Exercise aim: Below are some records. Say in a single number how many of their lines include the word "than".

++++

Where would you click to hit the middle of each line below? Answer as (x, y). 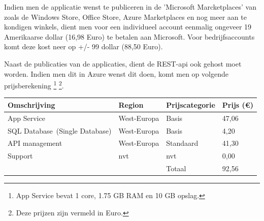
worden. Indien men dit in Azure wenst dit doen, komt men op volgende (116, 73)
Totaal (176, 168)
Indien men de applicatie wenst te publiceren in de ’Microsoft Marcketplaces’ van (130, 7)
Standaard (182, 143)
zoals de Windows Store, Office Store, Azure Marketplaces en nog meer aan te (125, 17)
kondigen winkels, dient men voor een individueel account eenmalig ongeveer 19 (128, 27)
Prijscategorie (191, 104)
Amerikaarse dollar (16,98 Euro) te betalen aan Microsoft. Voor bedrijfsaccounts (129, 36)
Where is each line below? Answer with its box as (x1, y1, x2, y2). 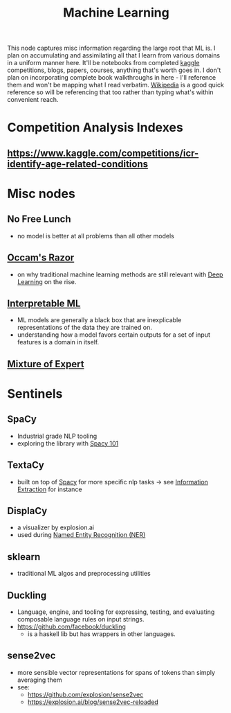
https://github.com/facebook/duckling (17, 622, 126, 631)
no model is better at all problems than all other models (17, 231, 174, 240)
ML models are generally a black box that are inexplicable (17, 316, 182, 324)
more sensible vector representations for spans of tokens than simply (17, 668, 216, 676)
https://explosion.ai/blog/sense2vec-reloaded (27, 698, 159, 706)
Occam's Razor (7, 252, 75, 264)
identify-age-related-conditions (7, 158, 149, 170)
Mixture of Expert (7, 358, 84, 370)
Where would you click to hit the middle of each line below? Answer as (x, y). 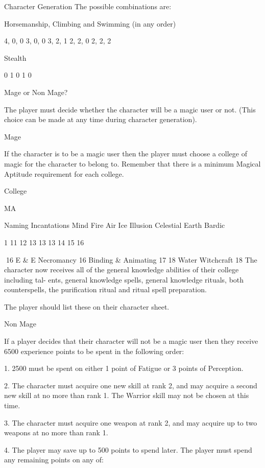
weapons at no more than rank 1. (56, 432)
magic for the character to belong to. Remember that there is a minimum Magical (132, 163)
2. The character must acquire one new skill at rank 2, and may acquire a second (131, 385)
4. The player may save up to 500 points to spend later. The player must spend (128, 449)
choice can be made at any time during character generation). (101, 119)
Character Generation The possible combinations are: (88, 6)
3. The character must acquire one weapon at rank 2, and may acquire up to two (131, 422)
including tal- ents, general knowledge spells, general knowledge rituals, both (124, 279)
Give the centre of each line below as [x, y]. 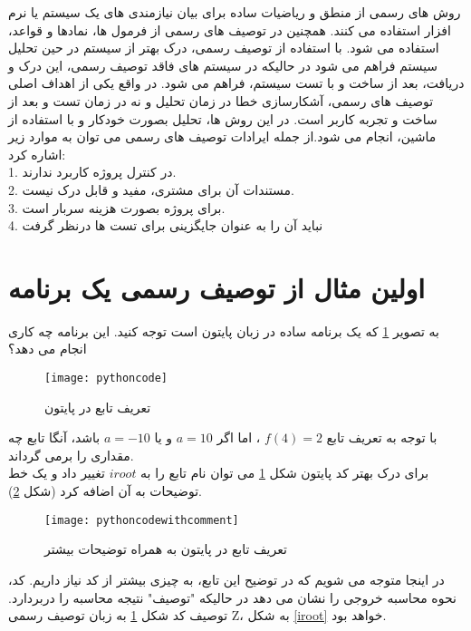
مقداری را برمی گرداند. [71, 455]
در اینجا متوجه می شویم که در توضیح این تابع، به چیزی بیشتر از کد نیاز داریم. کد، [226, 579]
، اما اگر [239, 437]
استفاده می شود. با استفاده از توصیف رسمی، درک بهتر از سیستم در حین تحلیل [224, 48]
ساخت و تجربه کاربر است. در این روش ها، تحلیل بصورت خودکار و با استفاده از [223, 118]
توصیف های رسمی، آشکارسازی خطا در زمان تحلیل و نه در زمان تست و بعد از [221, 100]
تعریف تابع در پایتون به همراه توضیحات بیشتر [166, 549]
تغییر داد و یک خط [57, 473]

++++

Task answer: 3